Omelyan Hryhorovych Kovch (Омелян Григорович Ковч; August 20, 1884, Kosmach — March 25, 1944) was a Ukrainian Greek-Catholic priest murdered in Majdanek concentration camp.

He was born in a peasant family in the town of Tlumach in the Kosiv region of Western Ukraine, and was ordained in 1911 by Hryhorij Chomyszyn after graduating from the Sts. Sergius and Bacchus College in Rome. In 1919, he was a field chaplain for the Ukrainian Galician Army. He served as a parish priest from 1921 to 1943 at the church of St. Nicholas in the village of Peremyshliany. Prior to his imprisonment, Fr. Kovch conducted his priestly ministry in Przemysl, while attending to his parishioners' social and cultural life. He fathered six children, and devoted himself to helping the poor and orphans.
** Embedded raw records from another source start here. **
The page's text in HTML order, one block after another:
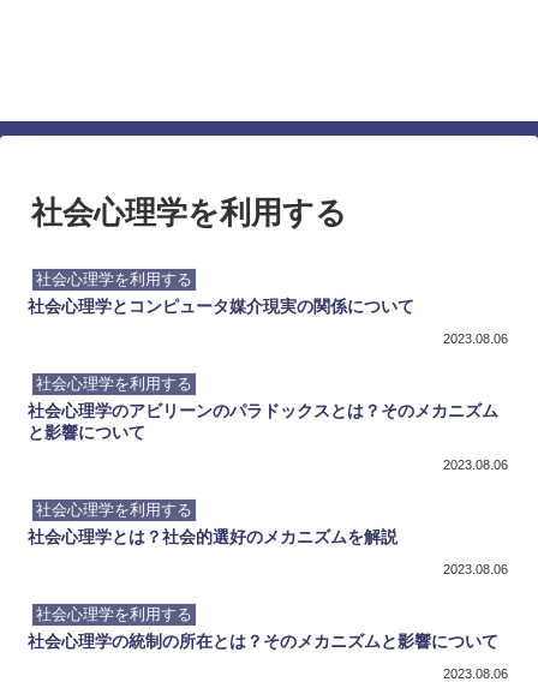
社会心理学を利用する
社会心理学を利用する
社会心理学とコンピュータ媒介現実の関係について
2023.08.06
社会心理学を利用する
社会心理学のアビリーンのパラドックスとは？そのメカニズム
と影響について
2023.08.06
社会心理学を利用する
社会心理学とは？社会的選好のメカニズムを解説
2023.08.06
社会心理学を利用する
社会心理学の統制の所在とは？そのメカニズムと影響について
2023.08.06
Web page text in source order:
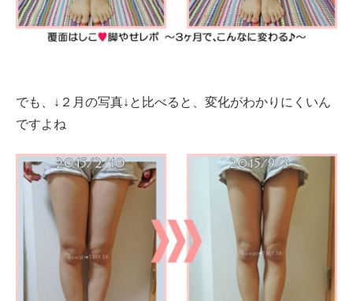
でも、↓２月の写真↓と比べると、変化がわかりにくいん
ですよね
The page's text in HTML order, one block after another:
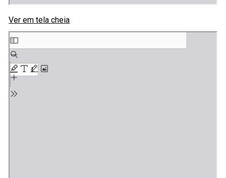
Ver em tela cheia
Skip
to
PDF
content
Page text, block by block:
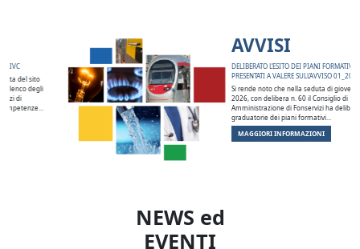
Banner della home page
DELIBERATO L’ESITO DEI PIANI FORMATIVI
PRESENTATI A VALERE SULL’AVVISO 01_2026
Si rende noto che nella seduta di giovedì 30 luglio
2026, con delibera n. 60 il Consiglio di
Amministrazione di Fonservizi ha deliberato le
NEWS ed
EVENTI
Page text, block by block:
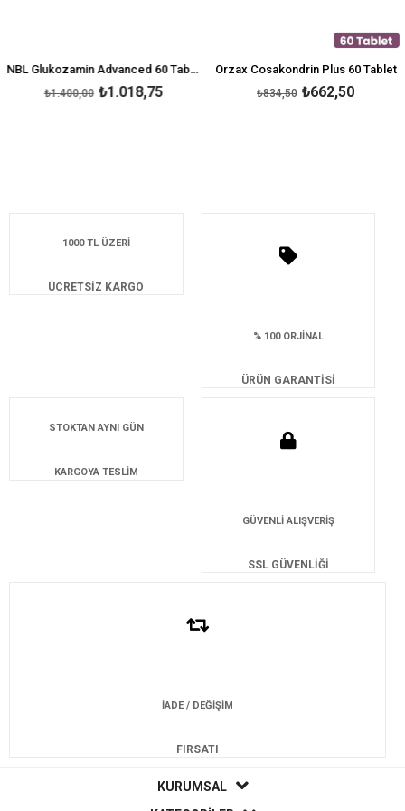
NBL Glukozamin Advanced 60 Tablet
₺1.018,75
₺1.400,00
Orzax Cosakondrin Plus 60 Tablet
₺662,50
₺834,50
1000 TL ÜZERİ
ÜCRETSİZ KARGO
% 100 ORJİNAL
ÜRÜN GARANTİSİ
STOKTAN AYNI GÜN
KARGOYA TESLİM
GÜVENLİ ALIŞVERİŞ
SSL GÜVENLİĞİ
İADE / DEĞİŞİM
FIRSATI
KURUMSAL
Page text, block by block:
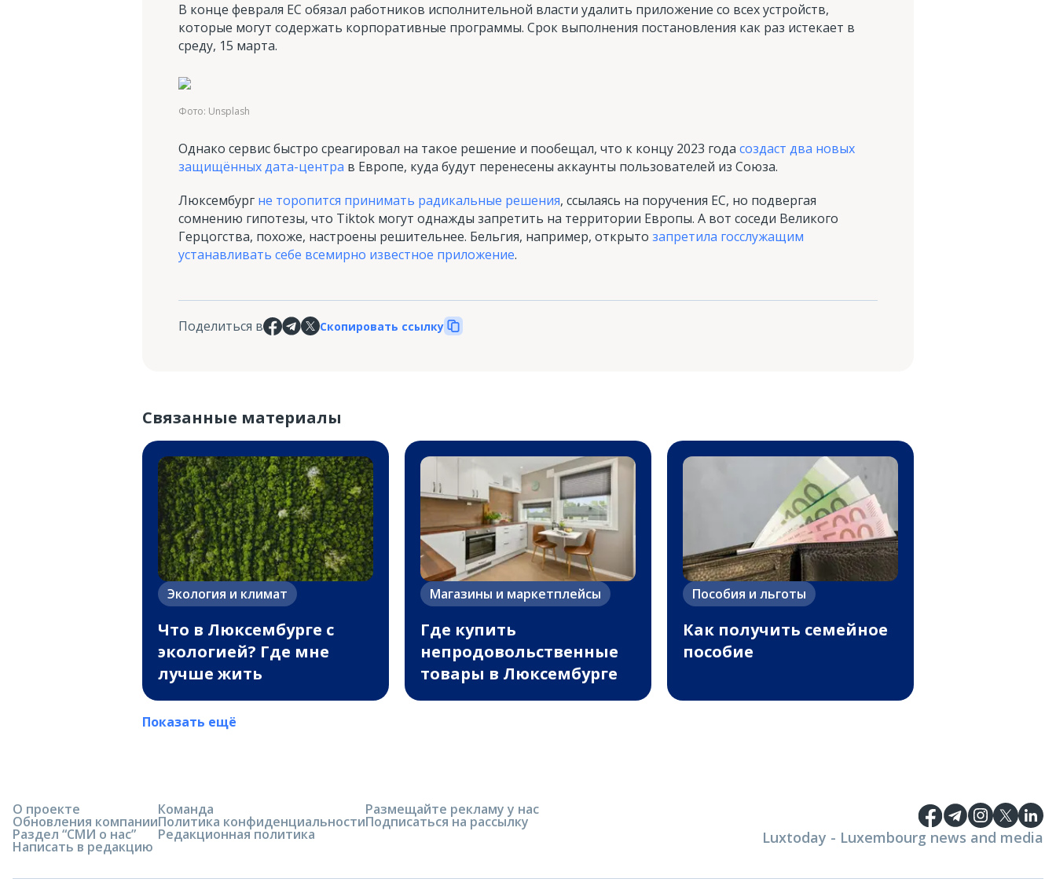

In the spring of 1943 he was arrested by the Gestapo for harboring Jews, specifically for providing Jews with more than 600 baptismal certificates (alternative date from another source: He was arrested by the Gestapo on December 20, 1942). On March 25, 1944, he died in the infirmary of Majdanek concentration camp near Lublin, Poland.

On September 9, 1999, the Jewish Council of Ukraine awarded him the title of "Ukraine's righteous."
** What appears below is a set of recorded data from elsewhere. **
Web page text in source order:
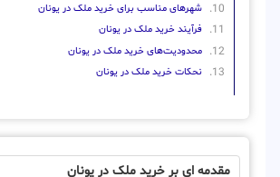
شهرهای مناسب برای خرید ملک در یونان
فرآیند خرید ملک در یونان
محدودیت‌های خرید ملک در یونان
نحکات خرید ملک در یونان
مقدمه ای بر خرید ملک در یونان
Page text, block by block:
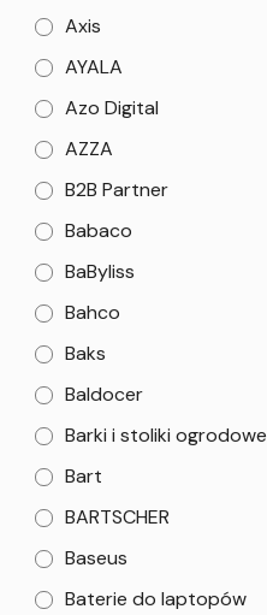
Axis
AYALA
Azo Digital
AZZA
B2B Partner
Babaco
BaByliss
Bahco
Baks
Baldocer
Barki i stoliki ogrodowe
Bart
BARTSCHER
Baseus
Baterie do laptopów
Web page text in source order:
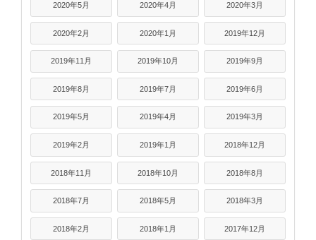
2020年5月 2020年4月 2020年3月
2020年2月 2020年1月 2019年12月
2019年11月 2019年10月 2019年9月
2019年8月 2019年7月 2019年6月
2019年5月 2019年4月 2019年3月
2019年2月 2019年1月 2018年12月
2018年11月 2018年10月 2018年8月
2018年7月 2018年5月 2018年3月
2018年2月 2018年1月 2017年12月
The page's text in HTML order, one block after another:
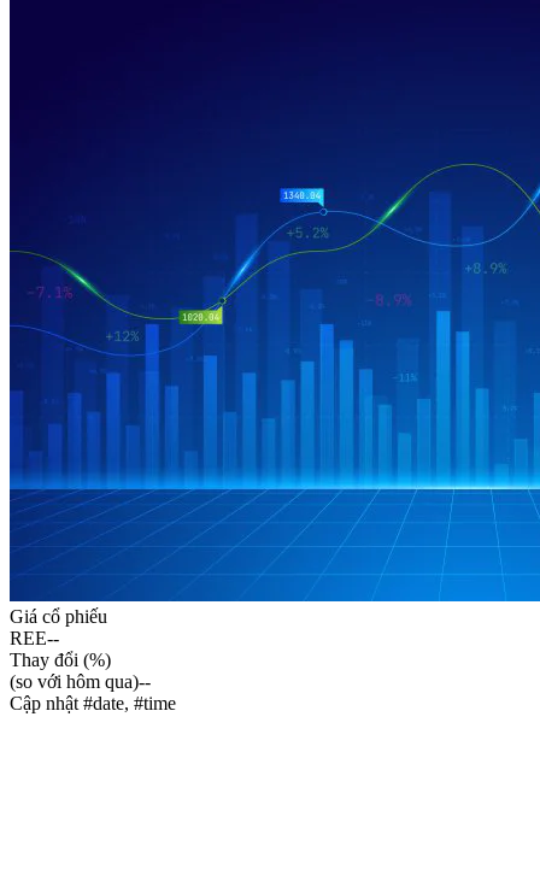
Tại REE, chúng tôi luôn hướng đến sự tăng trưởng bền vững, mang
đến những giá trị cao nhất cho cổ đông và nhà đầu tư thông qua
việc thiết lập các mối quan hệ lâu dài, xây dựng lòng tin, đối xử
công bằng, minh bạch, chủ động và cung cấp thông tin tới các bên
liên quan. Với cam kết tăng trưởng bền vững, các kết quả kinh
doanh REE đạt được đều vượt xa mong đợi từ cổ đông và nhà đầu
tư. Hãy đồng hành cùng REE trên hành trình phát triển vững bền –
nơi mọi việc chúng tôi làm đều hướng đến lợi ích của cổ đông và
nhà đầu tư.
Thông báo giao dịch cổ phiếu REE của người nội bộ – Ông Đỗ
Quốc Vĩnh Khang
Thông báo giao dịch cổ phiếu REE của người có liên quan của
người nội bộ – Ông Nguyễn Văn Khoa
Thông báo giao dịch cổ phiếu REE của người nội bộ – Ông
Nguyễn Quang Quyền
Xem thêm

His beatification took place on June 27, 2001, in Lviv, during the Byzantine rite liturgy conducted by Pope John Paul II.

== Quote ==
In a letter, Fr. Kovch wrote: "I understand that you are trying to free me. But I am asking you not to do anything. Yesterday they killed 50 people here. If I were not here, who would help them to endure these sufferings? I thank God for his kindness to me. Apart from Heaven, this is the only place I'd like to be. Here we are all equal: Poles, Jews, Ukrainians, Russians, Latvians, and Estonians. I am the only priest here. I couldn't even imagine what would happen here without me. Here I see God, Who is the same for everybody, regardless of the religious distinctions which exist among us. Maybe our Churches are different, but they are ruled by the same all-powerful God. When I'm celebrating the holy Mass, everyone prays... Don't worry and don't despair about my fate. Instead of this, rejoice with me. Pray for those who created this concentration camp and this system. They are the only ones who need prayers... May God have Mercy on them.".